(Data records)
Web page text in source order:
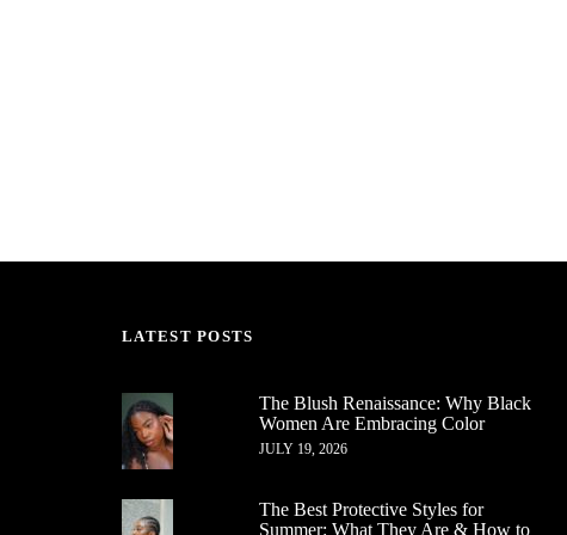
LATEST POSTS
The Blush Renaissance: Why Black
Women Are Embracing Color
JULY 19, 2026
The Best Protective Styles for
Summer: What They Are & How to
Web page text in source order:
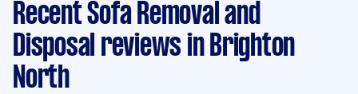
Recent Sofa Removal and
Disposal reviews in Brighton
North
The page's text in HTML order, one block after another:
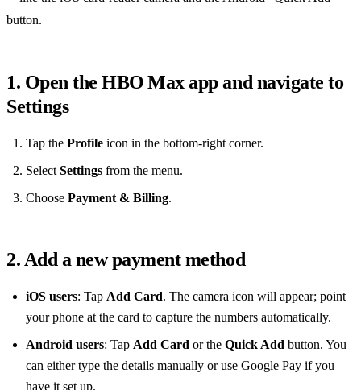
button.
1. Open the HBO Max app and navigate to
Settings
Tap the Profile icon in the bottom‑right corner.
Select Settings from the menu.
Choose Payment & Billing.
2. Add a new payment method
iOS users: Tap Add Card. The camera icon will appear; point
your phone at the card to capture the numbers automatically.
Android users: Tap Add Card or the Quick Add button. You
can either type the details manually or use Google Pay if you
have it set up.
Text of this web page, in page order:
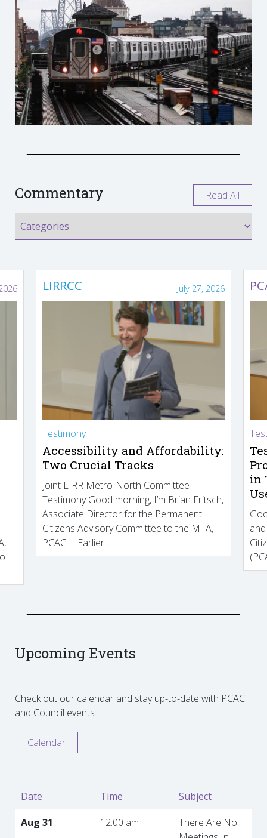
Commentary Read All
LIRRCC July 27, 2026
Testimony
Accessibility and Affordability:
Two Crucial Tracks
Joint LIRR Metro-North Committee
Testimony Good morning, I’m Brian Fritsch,
Associate Director for the Permanent
Citizens Advisory Committee to the MTA,
PCAC. Earlier…
in
Upcoming Events
Check out our calendar and stay up-to-date with PCAC
and Council events.
Calendar
Date Time
Subject
Aug 31
12:00 am
There Are No
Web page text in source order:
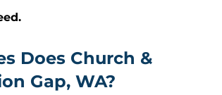
Does Church &
Gap, WA?
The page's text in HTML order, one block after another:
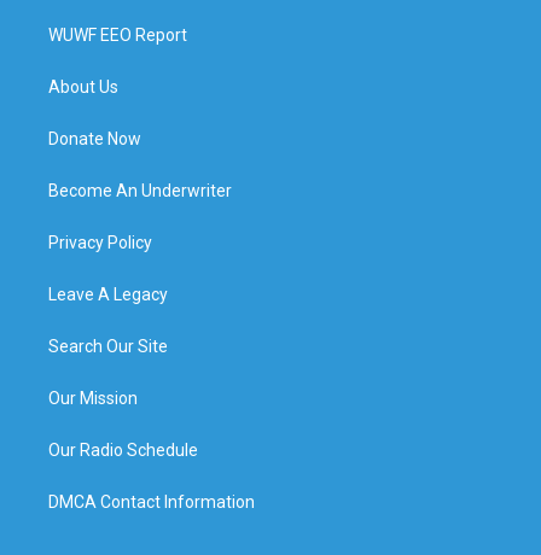
WUWF EEO Report
About Us
Donate Now
Become An Underwriter
Privacy Policy
Leave A Legacy
Search Our Site
Our Mission
Our Radio Schedule
DMCA Contact Information
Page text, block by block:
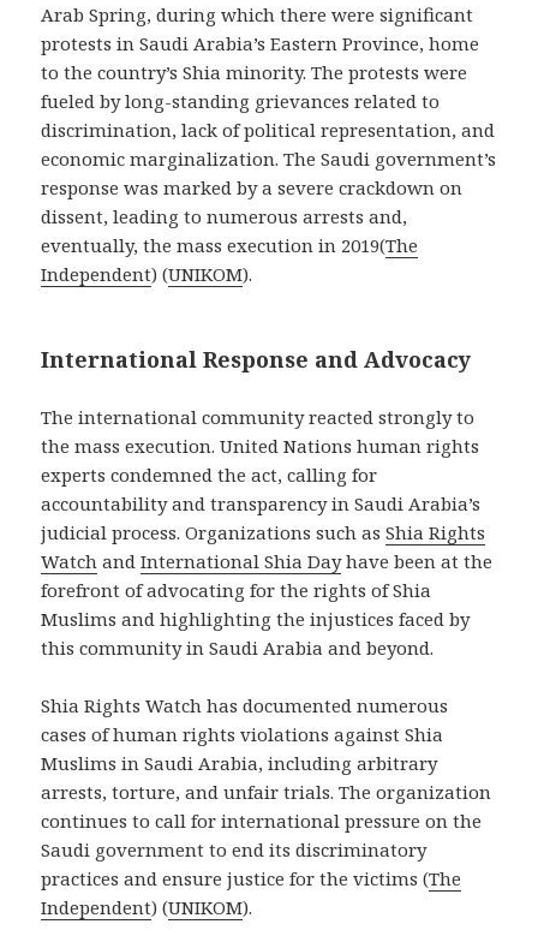
Arab Spring, during which there were significant
protests in Saudi Arabia’s Eastern Province, home
to the country’s Shia minority. The protests were
fueled by long-standing grievances related to
discrimination, lack of political representation, and
economic marginalization. The Saudi government’s
response was marked by a severe crackdown on
dissent, leading to numerous arrests and,
eventually, the mass execution in 2019​(The
Independent) (UNIKOM)​.
International Response and Advocacy
The international community reacted strongly to
the mass execution. United Nations human rights
experts condemned the act, calling for
accountability and transparency in Saudi Arabia’s
judicial process. Organizations such asShia Rights
Watch andInternational Shia Dayhave been at the
forefront of advocating for the rights of Shia
Muslims and highlighting the injustices faced by
this community in Saudi Arabia and beyond.
Shia Rights Watch has documented numerous
cases of human rights violations against Shia
Muslims in Saudi Arabia, including arbitrary
arrests, torture, and unfair trials. The organization
continues to call for international pressure on the
Saudi government to end its discriminatory
practices and ensure justice for the victims​ (The
Independent) (UNIKOM)​.
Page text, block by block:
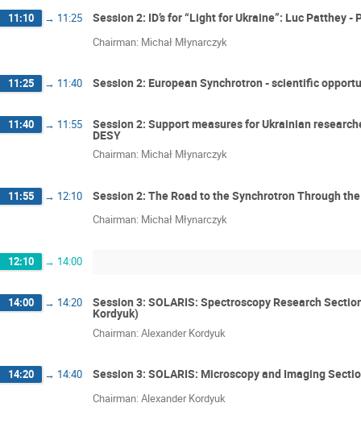
11:10 → 11:25 Session 2: ID’s for “Light for Ukraine”: Luc Patthey -
Chairman: Michał Młynarczyk
11:25 → 11:40 Session 2: European Synchrotron - scientific
11:40 → 11:55 Session 2: Support measures for Ukrainian
DESY
Chairman: Michał Młynarczyk
11:55 → 12:10 Session 2: The Road to the Synchrotron Through
Chairman: Michał Młynarczyk
12:10 → 14:00
14:00 → 14:20 Session 3: SOLARIS: Spectroscopy Research
Kordyuk)
Chairman: Alexander Kordyuk
14:20 → 14:40 Session 3: SOLARIS: Microscopy and Imaging
Chairman: Alexander Kordyuk
(End Data records)
Task description:
Please restate the entries word for word, with all pictures left out.

Problem solution:
Web page text in source order:
LATEST POSTS
The Blush Renaissance: Why Black
Women Are Embracing Color
JULY 19, 2026
The Best Protective Styles for
Summer: What They Are & How to
Web page text in source order:
Recent Sofa Removal and
Disposal reviews in Brighton
North
The page's text in HTML order, one block after another:
button.
1. Open the HBO Max app and navigate to
Settings
Tap the Profile icon in the bottom‑right corner.
Select Settings from the menu.
Choose Payment & Billing.
2. Add a new payment method
iOS users: Tap Add Card. The camera icon will appear; point
your phone at the card to capture the numbers automatically.
Android users: Tap Add Card or the Quick Add button. You
can either type the details manually or use Google Pay if you
have it set up.
Text of this web page, in page order:
Commentary Read All
LIRRCC July 27, 2026
Testimony
Accessibility and Affordability:
Two Crucial Tracks
Joint LIRR Metro-North Committee
Testimony Good morning, I’m Brian Fritsch,
Associate Director for the Permanent
Citizens Advisory Committee to the MTA,
PCAC. Earlier…
in
Upcoming Events
Check out our calendar and stay up-to-date with PCAC
and Council events.
Calendar
Date Time
Subject
Aug 31
12:00 am
There Are No
Web page text in source order:
Does Church &
Gap, WA?
The page's text in HTML order, one block after another:
WUWF EEO Report
About Us
Donate Now
Become An Underwriter
Privacy Policy
Leave A Legacy
Search Our Site
Our Mission
Our Radio Schedule
DMCA Contact Information
Page text, block by block:
Arab Spring, during which there were significant
protests in Saudi Arabia’s Eastern Province, home
to the country’s Shia minority. The protests were
fueled by long-standing grievances related to
discrimination, lack of political representation, and
economic marginalization. The Saudi government’s
response was marked by a severe crackdown on
dissent, leading to numerous arrests and,
eventually, the mass execution in 2019​(The
Independent) (UNIKOM)​.
International Response and Advocacy
The international community reacted strongly to
the mass execution. United Nations human rights
experts condemned the act, calling for
accountability and transparency in Saudi Arabia’s
judicial process. Organizations such asShia Rights
Watch andInternational Shia Dayhave been at the
forefront of advocating for the rights of Shia
Muslims and highlighting the injustices faced by
this community in Saudi Arabia and beyond.
Shia Rights Watch has documented numerous
cases of human rights violations against Shia
Muslims in Saudi Arabia, including arbitrary
arrests, torture, and unfair trials. The organization
continues to call for international pressure on the
Saudi government to end its discriminatory
practices and ensure justice for the victims​ (The
Independent) (UNIKOM)​.
Page text, block by block:
11:10 → 11:25 Session 2: ID’s for “Light for Ukraine”: Luc Patthey -
Chairman: Michał Młynarczyk
11:25 → 11:40 Session 2: European Synchrotron - scientific
11:40 → 11:55 Session 2: Support measures for Ukrainian
DESY
Chairman: Michał Młynarczyk
11:55 → 12:10 Session 2: The Road to the Synchrotron Through
Chairman: Michał Młynarczyk
12:10 → 14:00
14:00 → 14:20 Session 3: SOLARIS: Spectroscopy Research
Kordyuk)
Chairman: Alexander Kordyuk
14:20 → 14:40 Session 3: SOLARIS: Microscopy and Imaging
Chairman: Alexander Kordyuk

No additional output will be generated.